Mel Stride MP urges chancellor to slash taxes to ease cost of living crisis
The chairman of an influential group of MPs that scrutinises the spending plans of the government has told Tory chancellor Rishi Sunak to slash taxes to ease the cost of living crisis looming over Brits.
Speaking to the PA news agency, Conservative MP Mel Stride, who chairs the Treasury Committee, called on the chancellor to cut taxes to protect households’ budgets amid near-decade high inflation.
“If we can get on top of inflation and get the economy growing, we’d do a great deal to improve the spending power of households,” he said.
Inflation scaled to its highest level since December 2011, rising to 4.2 per cent in October, up from 3.1 per cent in September, according to the Office for National Statistics.
Despite price rises already tearing through the UK economy, experts expect inflation to grow even more.
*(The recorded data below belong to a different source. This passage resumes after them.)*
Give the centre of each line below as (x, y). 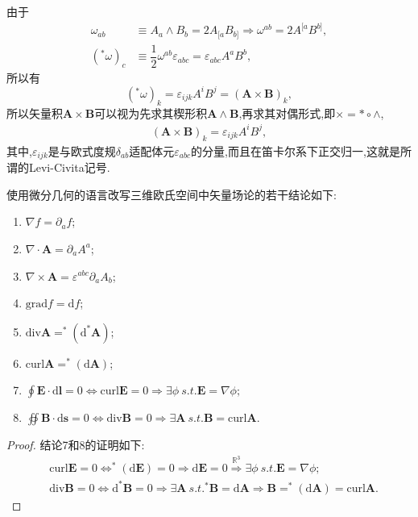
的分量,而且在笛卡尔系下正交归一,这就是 (296, 150)
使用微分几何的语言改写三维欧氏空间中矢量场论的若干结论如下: (172, 194)
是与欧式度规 (82, 150)
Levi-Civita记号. (69, 167)
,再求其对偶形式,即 (287, 113)
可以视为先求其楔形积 (151, 113)
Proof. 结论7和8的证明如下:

The Bank of England forecasts inflation will hit five per cent next spring.
Research by Citizens Advice found over three million households in the UK are facing a financial crisis this winter, driven by soaring energy bills and higher food costs, highlighting that the cost of living crunch is already hitting Brits.
Inflation erodes households’ living standards if wages do not keep pace with it.
Stride urged the government to “tame inflation and try and get taxes down so people are keeping more of their money and are going out spending and businesses investing.”
A ramping up in government spending announced at the budget last month is set to push the tax burden to its highest level since the 1950s.
Sunak has committed to slashing taxes in coming years.
But, Stride is sceptical the chancellor will have enough fiscal wriggle room to do so due to a combination of higher interest rates and rising debt servicing costs triggered by an upsurge in RPI inflation eating into his warchest.